Protein is an essential part of a healthy diet. Found in poultry, beans, eggs and more, the macronutrient helps you build muscle mass, keeps your immune system strong, improves your metabolism and helps you feel full after you eat.
With all that in mind, it may seem like a good idea to add protein powder to your diet to help ensure you’re getting enough. But supplementing  with protein powder isn’t necessary for most people, says Kelsey Tiller, a registered dietitian at Tidelands Waccamaw Community Hospital.
“There aren’t many situations where someone needs to add protein powder to his or her diet,” Tiller says. “Most people are capable of consuming enough whole foods to meet their protein needs.”

Serving size

People who exercise often may be tempted to consume protein powder in an effort to keep up with their intense workouts.
But studies have shown that consuming more than about 2 grams of protein per kilogram of weight offers little, if any, benefit, and most people don’t need to consume that much, Tiller says.
“A 200-pound (90-kilogram) weightlifter will only benefit from up to about 180 grams per day,” Tiller says. “An 8-ounce skinless chicken breast contains 70 grams of protein. So even someone who works out often can meet their protein needs through regular foods.”
Additionally, research has shown the body is unable to efficiently use more than approximately 30 grams of protein at one time, so it’s unnecessary to exceed that amount in any one serving.

Pros

In some cases it may be useful to use a protein supplement.
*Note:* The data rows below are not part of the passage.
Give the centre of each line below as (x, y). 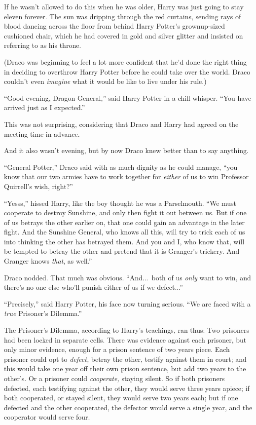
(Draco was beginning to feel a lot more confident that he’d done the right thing (125, 61)
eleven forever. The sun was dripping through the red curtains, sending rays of (123, 16)
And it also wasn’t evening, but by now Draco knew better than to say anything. (126, 150)
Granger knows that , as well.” (48, 261)
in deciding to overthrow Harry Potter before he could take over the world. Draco (127, 71)
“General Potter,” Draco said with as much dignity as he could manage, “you (121, 167)
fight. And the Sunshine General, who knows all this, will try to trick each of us (125, 232)
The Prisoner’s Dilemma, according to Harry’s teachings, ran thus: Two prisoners (127, 330)

For example, it may be appropriate if you have a wound that is healing slowly or if you have a medical condition that makes it difficult for you meet your protein needs. If either is the case, it is important to seek the advice of your physician before making any dietary changes, Tiller says.
Although Tiller doesn’t recommend most people use protein supplements regularly, she says they can be a better alternative than some of the common snacks you may be tempted to grab while running out the door.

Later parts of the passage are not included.